STAT 5303 Assignment 7
Predicting Skeletal Spongiosa Volume From Simple Body Measurements
A primary goal in molecular radiotherapy is to optimize various treatment
parameters - radionuclide, carrier molecule (peptide, antibody,
pharmaceutical), administered activity, use of pre-therapy drugs (cold
antibody, amino acids, etc.) - in order to maximize tumor cell kill while minimizing toxicity in non-targeted tissues. Active bone marrow is one of the more radiosensitive tissues in the human body
and hence it is important to predict and possibly avoid myelotoxicity in
radionuclide therapies (e.g. chemotherapy). Current procedures used to calculate marrow
dose generally require knowledge of the patient total skeletal active
marrow mass, a value which at present cannot be directly
measured. Theoretically, the active marrow mass can
be calculated given knowledge of the Total Skeletal Spongiosa Volume (TSSV).
Your goal in this study is to build a multiple regression model to predict TSSV
based on simple skeletal measurements obtainable from a CT scan or radiograph.
In a recent study, 17 different body measurements were recorded from whole-body
CT images of 40 cadavers (20 male and 20 female), whose ages ranged from
roughly 40-80
years, as representative of cancer patients potentially treated with
radionuclide therapy. For each cadaver, TSSV was calculated by manual
segmentation, a laborious process involving cadaver dissection. A description of the variables appearing in the dataset along with abbreviated names is as follows.
- Sex: Sex (male=1, female=0).
- Age: Age (years).
- HT: Total body height measured on the CT scout images (cm).
- OC.W: Maximum width of the os coxae in the coronal plane (cm).
- OC.H: Average of the maximum heights of the left and
right side of the os coxae in the coronal plane (cm).
- Bi.B: Distance between the outermost portions of the
greater trochanters in the coronal plane (cm).
- ASH: Distance from the anterior sacral promontory to the apex
of the sacrum in the sagittal plane (cm).
- S.W: Maximum width of the sacrum in the transverse plane (cm).
- L5.T: Thickness of the fifth lumbar (L5) vertebrae in the sagittal plane (cm).
- S1.B: Longest diameter of the S1 sacral plate in the transverse plane (cm).
- P: Average of the maximum perimeter of the left and right femoral heads in the coronal plane (cm).
- FD: Average of the Feret's diameter for the right and left femoral heads measured in the coronal plane (cm).
- Max.H: Maximum height of the femoral head in the coronal plane, calculated as the average of the left and right femoral heads (cm).
- Max.W: Maximum width of the femoral head in the coronal plane, calculated as the average of the left and right femoral heads (cm).
- HH: Distance between the outermost portions of the right and left proximal humeral heads in the CT scout image (cm).
- FH: Maximum height of the femoral bones in the CT scout image, calculated as the average of the left and right femoral bones (cm).
- TSSV: Total skeletal spongiosa volume (cubic cm).
Note that the TSSV measurement for the cadaver labeled CAD-26 was not recorded (the period denotes a missing observation). Using these data, build a multiple regression model to predict TSSV from the remaining variables, and summarize your findings. In your quest for a suitable model, you should:
- Plot the data in meaningful ways. Examine the need for transforming variables.
- Carry out model selection using the techniques discussed in class
(Stepwise, Cp, Adj. R^2, etc.), and decide on one (or a few) candidate model(s).
- Check if there are any violations of the regression assumptions,
including potential problems like influential observations and
multicollinearity.
- Based on all the preceeding results, decide on a single model for
predicting TSSV, and report your findings.
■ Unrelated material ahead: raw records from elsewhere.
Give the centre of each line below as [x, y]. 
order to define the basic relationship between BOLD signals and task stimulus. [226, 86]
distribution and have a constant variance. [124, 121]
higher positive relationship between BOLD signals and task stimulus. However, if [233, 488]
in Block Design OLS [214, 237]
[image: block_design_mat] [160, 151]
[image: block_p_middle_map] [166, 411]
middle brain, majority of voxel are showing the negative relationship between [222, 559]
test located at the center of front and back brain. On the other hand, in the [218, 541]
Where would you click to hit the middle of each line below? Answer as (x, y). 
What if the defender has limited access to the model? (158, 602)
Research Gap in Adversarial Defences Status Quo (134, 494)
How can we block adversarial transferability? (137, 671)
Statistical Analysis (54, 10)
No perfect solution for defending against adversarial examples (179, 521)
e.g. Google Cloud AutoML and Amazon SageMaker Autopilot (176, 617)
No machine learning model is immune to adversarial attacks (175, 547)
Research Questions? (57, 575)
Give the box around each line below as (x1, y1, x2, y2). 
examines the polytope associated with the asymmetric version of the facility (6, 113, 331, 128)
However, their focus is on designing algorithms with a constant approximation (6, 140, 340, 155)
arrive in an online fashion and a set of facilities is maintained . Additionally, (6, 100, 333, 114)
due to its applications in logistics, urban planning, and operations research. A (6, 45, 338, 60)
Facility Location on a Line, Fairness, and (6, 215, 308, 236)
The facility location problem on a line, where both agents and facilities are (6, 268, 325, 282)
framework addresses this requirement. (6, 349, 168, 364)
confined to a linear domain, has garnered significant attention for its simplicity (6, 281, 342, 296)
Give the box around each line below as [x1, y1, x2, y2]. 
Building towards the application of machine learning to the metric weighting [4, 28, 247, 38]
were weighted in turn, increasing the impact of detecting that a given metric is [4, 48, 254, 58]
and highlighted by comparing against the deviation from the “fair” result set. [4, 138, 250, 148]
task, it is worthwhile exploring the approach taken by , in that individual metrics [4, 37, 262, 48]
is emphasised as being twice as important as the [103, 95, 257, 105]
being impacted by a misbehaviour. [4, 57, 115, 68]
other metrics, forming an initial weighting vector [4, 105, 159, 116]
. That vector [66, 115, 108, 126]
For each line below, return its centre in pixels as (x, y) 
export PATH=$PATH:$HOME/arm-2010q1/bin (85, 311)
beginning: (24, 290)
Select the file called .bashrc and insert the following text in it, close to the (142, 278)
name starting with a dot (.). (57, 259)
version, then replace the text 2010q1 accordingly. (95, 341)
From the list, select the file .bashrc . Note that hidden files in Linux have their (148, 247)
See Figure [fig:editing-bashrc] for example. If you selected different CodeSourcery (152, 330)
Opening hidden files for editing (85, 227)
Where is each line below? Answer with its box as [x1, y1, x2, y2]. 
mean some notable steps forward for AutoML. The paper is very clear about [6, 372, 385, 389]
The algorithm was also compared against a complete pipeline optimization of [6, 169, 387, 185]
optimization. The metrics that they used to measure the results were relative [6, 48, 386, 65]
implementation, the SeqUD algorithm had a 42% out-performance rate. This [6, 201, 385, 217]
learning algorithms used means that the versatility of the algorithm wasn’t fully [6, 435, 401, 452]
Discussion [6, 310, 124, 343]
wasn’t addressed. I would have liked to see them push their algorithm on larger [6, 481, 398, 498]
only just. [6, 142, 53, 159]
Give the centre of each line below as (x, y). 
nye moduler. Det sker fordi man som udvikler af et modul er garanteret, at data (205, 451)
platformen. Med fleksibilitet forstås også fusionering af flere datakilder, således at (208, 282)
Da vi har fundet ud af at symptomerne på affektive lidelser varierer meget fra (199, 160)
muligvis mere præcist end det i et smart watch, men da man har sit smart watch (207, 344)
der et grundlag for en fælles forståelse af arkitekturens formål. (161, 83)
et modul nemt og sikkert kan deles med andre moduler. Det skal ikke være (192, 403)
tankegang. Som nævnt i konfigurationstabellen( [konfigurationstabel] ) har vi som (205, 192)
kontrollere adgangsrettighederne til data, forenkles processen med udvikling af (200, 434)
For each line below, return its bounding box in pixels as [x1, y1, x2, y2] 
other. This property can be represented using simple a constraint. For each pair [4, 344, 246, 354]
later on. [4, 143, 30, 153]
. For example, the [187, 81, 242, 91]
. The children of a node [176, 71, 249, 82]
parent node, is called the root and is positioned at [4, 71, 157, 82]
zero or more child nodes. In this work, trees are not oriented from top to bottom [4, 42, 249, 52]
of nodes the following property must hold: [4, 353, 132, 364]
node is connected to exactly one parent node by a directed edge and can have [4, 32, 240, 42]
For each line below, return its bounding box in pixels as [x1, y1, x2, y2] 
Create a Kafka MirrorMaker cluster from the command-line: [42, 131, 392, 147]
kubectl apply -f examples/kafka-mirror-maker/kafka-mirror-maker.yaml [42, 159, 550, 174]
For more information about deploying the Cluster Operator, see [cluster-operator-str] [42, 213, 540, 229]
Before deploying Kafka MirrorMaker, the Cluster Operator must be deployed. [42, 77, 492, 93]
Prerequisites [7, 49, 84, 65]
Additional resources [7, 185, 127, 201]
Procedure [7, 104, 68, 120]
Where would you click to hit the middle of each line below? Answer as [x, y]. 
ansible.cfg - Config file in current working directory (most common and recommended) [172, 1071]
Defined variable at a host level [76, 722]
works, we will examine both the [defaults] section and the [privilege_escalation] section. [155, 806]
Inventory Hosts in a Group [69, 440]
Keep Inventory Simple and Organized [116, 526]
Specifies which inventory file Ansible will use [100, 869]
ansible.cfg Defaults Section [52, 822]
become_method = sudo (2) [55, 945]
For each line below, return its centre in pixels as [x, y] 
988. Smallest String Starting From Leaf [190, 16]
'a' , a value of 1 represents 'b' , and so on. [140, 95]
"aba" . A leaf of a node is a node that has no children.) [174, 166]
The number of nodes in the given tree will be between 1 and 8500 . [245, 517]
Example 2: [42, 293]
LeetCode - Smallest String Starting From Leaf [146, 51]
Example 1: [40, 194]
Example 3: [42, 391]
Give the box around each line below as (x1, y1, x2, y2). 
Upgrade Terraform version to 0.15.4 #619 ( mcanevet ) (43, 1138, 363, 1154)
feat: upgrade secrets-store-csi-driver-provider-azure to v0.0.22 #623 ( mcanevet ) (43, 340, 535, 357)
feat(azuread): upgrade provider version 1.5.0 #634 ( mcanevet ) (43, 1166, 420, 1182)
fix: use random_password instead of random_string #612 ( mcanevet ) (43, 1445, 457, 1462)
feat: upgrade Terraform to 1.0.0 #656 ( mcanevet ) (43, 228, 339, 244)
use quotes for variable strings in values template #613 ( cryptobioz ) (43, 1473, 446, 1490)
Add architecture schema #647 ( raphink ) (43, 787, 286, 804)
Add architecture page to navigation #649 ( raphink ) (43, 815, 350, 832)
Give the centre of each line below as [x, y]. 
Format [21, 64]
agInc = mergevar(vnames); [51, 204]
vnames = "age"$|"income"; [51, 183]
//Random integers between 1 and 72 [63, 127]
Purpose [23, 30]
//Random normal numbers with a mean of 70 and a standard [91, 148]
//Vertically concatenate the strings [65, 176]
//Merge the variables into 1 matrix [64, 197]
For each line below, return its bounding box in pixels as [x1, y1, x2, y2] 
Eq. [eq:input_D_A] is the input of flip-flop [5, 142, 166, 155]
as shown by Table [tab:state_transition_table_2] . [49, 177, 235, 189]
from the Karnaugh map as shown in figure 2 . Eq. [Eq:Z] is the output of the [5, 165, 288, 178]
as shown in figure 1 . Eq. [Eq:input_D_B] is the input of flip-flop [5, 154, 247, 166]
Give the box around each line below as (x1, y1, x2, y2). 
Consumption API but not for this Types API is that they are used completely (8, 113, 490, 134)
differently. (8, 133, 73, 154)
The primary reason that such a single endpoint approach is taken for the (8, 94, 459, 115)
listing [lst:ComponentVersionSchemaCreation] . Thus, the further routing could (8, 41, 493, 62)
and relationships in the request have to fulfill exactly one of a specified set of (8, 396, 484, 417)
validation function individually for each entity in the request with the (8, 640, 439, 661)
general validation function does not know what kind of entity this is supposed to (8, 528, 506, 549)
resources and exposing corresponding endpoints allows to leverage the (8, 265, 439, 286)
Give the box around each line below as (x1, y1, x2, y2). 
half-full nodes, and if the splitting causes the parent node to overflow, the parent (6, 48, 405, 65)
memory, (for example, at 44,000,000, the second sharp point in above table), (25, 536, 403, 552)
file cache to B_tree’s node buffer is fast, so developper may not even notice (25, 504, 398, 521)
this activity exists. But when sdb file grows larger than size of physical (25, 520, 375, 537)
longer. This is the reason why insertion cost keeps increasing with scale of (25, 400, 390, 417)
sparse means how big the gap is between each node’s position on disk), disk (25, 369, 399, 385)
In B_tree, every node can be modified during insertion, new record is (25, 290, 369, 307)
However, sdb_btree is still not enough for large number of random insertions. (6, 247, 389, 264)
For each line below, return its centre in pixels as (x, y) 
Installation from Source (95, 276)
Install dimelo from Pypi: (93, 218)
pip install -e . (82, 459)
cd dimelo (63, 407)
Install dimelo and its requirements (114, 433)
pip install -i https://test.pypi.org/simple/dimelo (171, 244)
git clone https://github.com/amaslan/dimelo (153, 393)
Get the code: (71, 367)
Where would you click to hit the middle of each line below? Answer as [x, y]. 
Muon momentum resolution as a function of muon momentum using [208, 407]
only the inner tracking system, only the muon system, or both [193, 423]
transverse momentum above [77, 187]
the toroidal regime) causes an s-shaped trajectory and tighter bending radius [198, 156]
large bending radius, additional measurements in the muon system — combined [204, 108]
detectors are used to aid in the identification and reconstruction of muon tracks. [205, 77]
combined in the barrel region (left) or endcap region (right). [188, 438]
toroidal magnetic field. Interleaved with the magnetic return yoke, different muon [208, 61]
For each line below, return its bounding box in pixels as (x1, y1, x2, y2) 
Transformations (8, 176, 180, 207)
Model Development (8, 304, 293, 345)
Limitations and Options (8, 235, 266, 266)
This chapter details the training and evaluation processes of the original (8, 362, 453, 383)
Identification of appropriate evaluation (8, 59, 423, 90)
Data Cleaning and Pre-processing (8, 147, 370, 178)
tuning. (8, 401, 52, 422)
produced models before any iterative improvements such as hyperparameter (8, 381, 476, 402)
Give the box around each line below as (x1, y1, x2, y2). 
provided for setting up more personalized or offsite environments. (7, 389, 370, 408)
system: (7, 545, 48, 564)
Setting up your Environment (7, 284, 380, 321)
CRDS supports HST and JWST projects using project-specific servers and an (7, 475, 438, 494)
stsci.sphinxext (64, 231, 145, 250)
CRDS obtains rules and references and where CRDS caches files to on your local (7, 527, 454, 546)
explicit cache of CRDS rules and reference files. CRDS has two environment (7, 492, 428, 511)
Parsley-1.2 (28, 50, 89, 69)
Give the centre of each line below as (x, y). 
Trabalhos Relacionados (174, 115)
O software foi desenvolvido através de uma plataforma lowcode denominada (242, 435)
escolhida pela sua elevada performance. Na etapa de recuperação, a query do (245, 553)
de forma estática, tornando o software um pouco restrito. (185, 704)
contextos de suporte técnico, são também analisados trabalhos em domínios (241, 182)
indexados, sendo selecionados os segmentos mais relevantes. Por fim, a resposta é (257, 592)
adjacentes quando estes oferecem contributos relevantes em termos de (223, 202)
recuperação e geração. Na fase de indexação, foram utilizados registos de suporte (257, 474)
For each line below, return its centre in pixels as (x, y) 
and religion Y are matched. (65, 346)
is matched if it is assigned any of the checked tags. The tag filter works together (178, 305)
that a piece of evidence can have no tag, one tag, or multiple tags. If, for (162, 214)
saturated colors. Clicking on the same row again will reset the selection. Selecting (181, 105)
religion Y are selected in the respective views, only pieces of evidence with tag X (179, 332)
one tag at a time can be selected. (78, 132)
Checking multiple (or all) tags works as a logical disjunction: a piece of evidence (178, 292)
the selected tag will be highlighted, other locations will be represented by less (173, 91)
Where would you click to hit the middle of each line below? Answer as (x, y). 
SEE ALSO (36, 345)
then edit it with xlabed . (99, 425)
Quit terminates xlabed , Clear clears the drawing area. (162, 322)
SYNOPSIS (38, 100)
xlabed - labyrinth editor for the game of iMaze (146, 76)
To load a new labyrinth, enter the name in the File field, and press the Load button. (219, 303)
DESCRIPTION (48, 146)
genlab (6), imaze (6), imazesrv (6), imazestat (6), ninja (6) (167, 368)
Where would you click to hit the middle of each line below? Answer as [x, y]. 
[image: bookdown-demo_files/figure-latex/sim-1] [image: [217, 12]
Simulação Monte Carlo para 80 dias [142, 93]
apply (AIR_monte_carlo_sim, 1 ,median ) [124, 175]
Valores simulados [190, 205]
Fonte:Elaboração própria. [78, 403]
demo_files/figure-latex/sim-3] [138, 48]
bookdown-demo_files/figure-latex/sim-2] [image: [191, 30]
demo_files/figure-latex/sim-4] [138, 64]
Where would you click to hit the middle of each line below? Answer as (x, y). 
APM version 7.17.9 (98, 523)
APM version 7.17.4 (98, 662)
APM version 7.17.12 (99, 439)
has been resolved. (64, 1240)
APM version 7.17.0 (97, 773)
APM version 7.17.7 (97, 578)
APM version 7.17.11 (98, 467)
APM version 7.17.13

- Using your chosen model, predict the TSSV value of CAD-26, giving an appropriate interval for your prediction, and comment on it. Is this person unusual in any way?
Instructions:
- Typeset your results as a report, using the same
format, template, and general instructions as for previous Assignments, except this time your report should approach the quality of a publishable paper. Therefore, no raw computer output should be included in the main write-up (although you may add an appendix). The report should be organized as follows:
- Title.
- Abstract (a summary of the paper).
- Introduction.
- Statistical Methods.
- Results and Conclusions.
- References (optional).
- Appendix (optional).
This article gives further guidance on the art of communicating statistical results. And here is an example of a paper in the Journal of Agronomy to give an idea of what a good finished product might look like.
- The length of your report must NOT exceed 5 sheets of
paper (10 pages)! This means you will have to make some hard decisions as to
which plots you should include; typically only extremely compelling ones. (You may however add an appendix, and this can be as long as you wish.)